● WORK ORDER: The required output is the exact run of lines below that opens at the line with "create an assay" and closes at the line with "products including whole".

● STUDY MATERIAL:
--- START ---
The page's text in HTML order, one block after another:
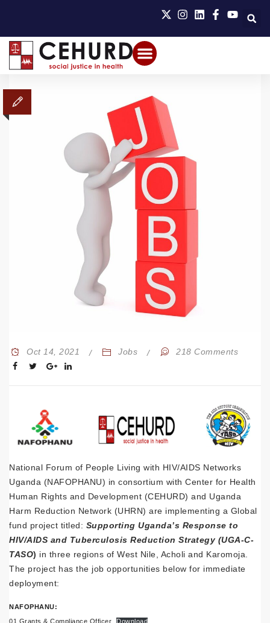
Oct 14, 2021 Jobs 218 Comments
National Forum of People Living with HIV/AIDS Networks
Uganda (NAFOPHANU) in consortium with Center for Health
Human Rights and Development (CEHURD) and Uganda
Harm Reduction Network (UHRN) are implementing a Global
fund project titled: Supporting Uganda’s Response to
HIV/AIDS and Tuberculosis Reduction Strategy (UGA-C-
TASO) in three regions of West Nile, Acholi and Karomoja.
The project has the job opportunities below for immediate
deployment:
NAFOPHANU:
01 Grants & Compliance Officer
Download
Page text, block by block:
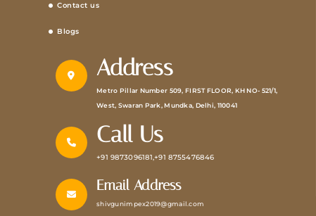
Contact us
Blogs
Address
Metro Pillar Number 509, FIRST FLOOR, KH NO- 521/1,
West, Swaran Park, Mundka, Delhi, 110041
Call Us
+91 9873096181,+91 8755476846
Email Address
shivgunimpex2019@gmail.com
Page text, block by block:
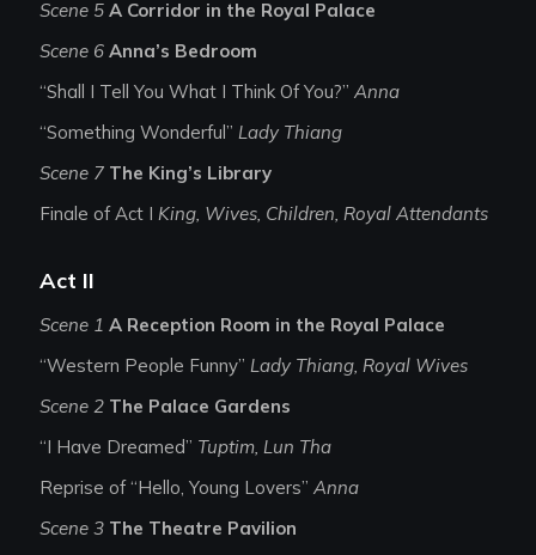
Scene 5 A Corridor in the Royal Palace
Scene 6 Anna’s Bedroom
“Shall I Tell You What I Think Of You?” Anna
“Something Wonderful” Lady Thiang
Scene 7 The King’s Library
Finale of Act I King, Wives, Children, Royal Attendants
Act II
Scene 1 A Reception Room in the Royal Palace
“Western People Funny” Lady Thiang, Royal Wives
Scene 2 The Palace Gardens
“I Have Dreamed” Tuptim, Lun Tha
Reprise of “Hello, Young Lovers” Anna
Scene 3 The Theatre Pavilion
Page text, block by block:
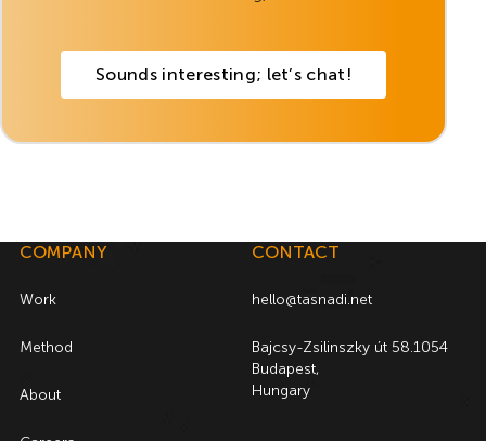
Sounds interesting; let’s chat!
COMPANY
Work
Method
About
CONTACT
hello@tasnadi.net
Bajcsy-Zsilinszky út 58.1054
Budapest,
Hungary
--- END ---
--- START ---
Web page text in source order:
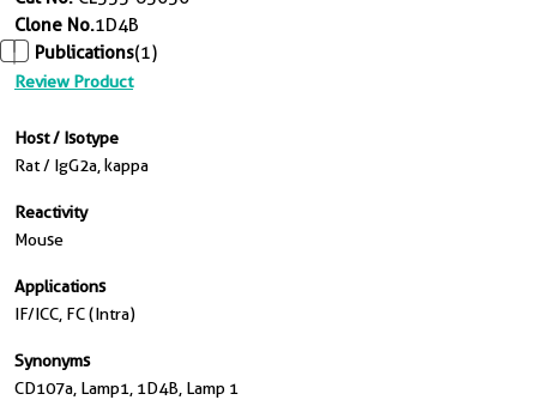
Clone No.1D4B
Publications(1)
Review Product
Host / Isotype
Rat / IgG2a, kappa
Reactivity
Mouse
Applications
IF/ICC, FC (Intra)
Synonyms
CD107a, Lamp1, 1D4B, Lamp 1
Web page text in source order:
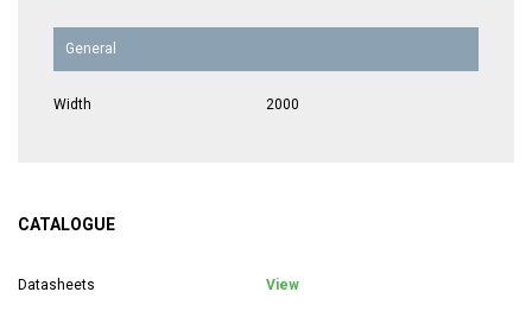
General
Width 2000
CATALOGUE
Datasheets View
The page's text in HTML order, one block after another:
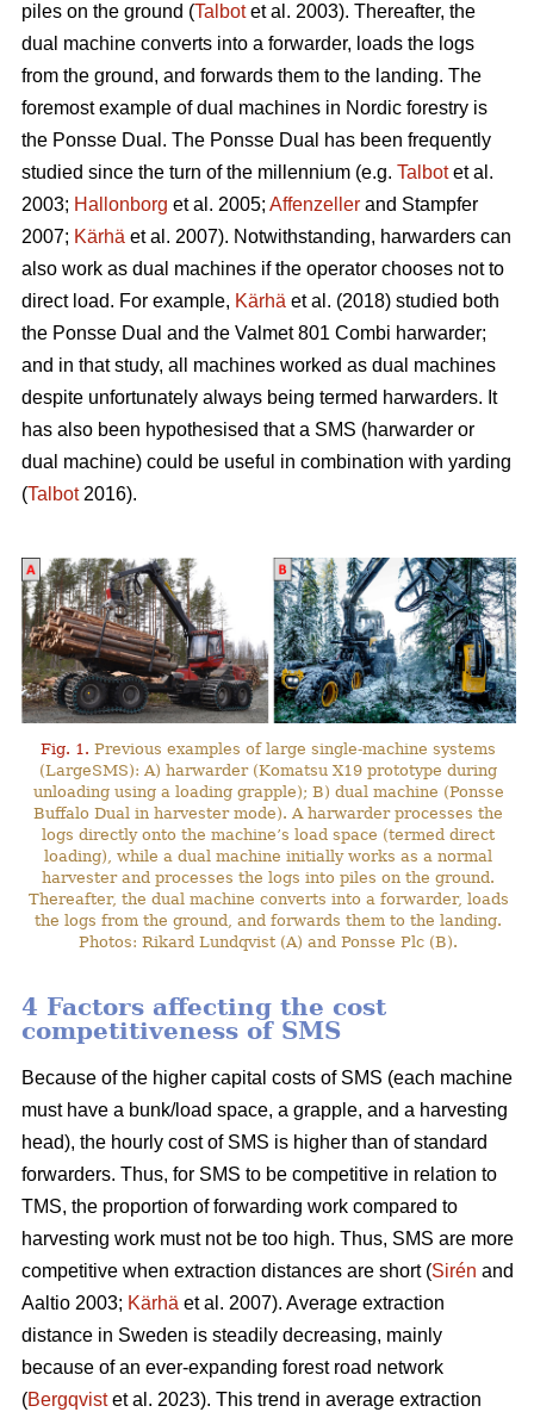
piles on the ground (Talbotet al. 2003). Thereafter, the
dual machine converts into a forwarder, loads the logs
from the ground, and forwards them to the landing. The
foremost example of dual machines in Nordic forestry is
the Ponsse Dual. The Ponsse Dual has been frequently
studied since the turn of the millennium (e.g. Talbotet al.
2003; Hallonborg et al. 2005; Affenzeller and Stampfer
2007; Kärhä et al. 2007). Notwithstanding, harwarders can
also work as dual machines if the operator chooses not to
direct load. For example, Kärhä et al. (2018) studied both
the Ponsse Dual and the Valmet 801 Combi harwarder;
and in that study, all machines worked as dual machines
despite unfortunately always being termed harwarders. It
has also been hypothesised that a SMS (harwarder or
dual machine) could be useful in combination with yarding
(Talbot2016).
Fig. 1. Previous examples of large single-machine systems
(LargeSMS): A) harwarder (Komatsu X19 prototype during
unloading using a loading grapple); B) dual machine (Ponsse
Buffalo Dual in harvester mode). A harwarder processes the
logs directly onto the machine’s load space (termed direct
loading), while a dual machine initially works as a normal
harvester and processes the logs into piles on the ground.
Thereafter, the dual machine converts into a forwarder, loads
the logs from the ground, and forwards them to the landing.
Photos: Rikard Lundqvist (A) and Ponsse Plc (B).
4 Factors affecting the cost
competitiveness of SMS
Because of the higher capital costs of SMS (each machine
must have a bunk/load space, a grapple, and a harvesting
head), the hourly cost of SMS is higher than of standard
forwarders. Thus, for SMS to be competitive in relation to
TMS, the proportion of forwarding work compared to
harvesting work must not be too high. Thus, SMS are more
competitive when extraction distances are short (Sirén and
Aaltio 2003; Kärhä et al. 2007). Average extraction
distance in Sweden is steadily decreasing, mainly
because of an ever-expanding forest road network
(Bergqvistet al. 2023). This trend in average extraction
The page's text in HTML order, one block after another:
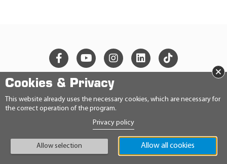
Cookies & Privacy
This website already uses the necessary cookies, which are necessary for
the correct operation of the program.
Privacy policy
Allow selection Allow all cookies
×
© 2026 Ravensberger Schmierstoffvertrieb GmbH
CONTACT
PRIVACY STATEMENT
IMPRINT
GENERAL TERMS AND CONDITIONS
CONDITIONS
--- END ---
--- START ---
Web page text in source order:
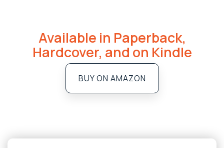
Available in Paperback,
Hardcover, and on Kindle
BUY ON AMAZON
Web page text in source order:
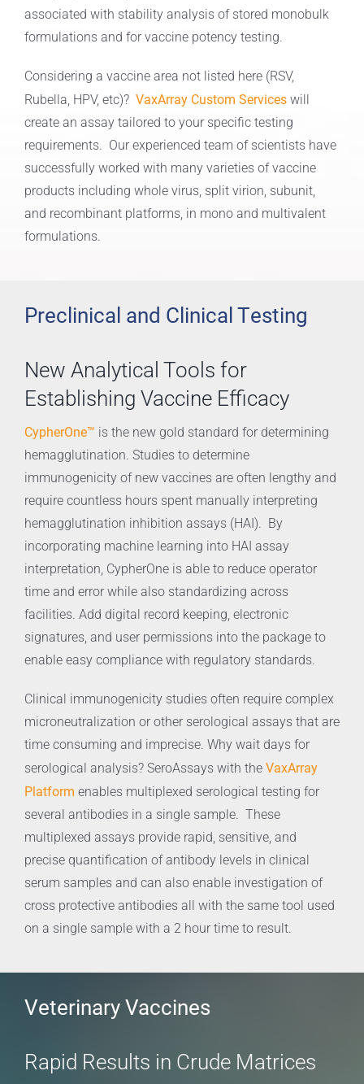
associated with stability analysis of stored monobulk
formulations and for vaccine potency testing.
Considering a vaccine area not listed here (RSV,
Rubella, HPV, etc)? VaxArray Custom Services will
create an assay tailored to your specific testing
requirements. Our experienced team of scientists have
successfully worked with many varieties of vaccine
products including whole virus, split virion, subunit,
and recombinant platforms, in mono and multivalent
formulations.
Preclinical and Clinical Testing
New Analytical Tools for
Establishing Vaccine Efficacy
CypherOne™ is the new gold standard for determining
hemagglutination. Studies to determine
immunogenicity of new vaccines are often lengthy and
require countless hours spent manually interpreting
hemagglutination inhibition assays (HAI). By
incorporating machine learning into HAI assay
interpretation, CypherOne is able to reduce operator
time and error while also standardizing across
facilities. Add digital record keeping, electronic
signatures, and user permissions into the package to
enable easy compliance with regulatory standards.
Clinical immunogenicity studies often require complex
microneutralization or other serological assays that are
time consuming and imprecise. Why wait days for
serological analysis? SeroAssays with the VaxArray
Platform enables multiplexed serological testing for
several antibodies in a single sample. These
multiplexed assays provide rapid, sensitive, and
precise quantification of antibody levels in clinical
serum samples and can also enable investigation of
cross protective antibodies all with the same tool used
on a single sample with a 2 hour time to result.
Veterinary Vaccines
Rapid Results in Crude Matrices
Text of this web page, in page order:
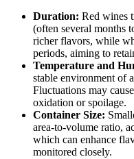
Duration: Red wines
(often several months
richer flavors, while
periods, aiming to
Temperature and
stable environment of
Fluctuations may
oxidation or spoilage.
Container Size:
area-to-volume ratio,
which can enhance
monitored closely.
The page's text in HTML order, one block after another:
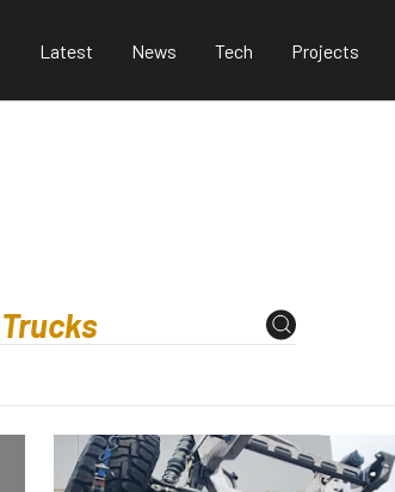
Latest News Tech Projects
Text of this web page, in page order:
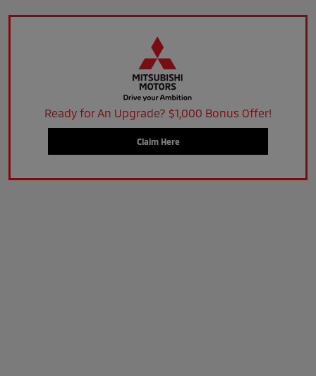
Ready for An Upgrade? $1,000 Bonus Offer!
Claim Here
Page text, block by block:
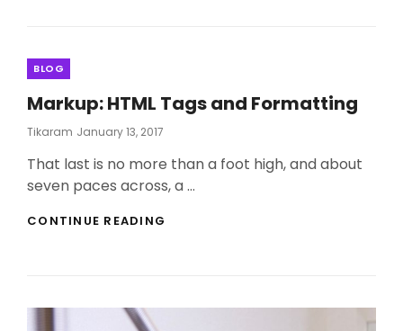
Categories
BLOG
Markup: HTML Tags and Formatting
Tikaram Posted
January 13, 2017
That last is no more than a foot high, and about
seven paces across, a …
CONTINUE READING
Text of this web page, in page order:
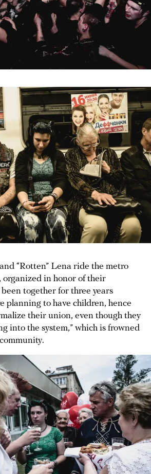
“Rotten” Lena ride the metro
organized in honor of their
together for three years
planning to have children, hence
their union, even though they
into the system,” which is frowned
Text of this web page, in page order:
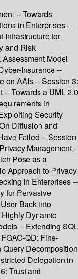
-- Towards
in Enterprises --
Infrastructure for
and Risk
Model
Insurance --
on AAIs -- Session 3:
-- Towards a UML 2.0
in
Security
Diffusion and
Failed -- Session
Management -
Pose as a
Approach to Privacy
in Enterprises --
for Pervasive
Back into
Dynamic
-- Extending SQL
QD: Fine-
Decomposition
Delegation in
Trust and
--- END ---
● REPLY TO THE TASK:
create an assay tailored to your specific testing
requirements. Our experienced team of scientists have
successfully worked with many varieties of vaccine
products including whole virus, split virion, subunit,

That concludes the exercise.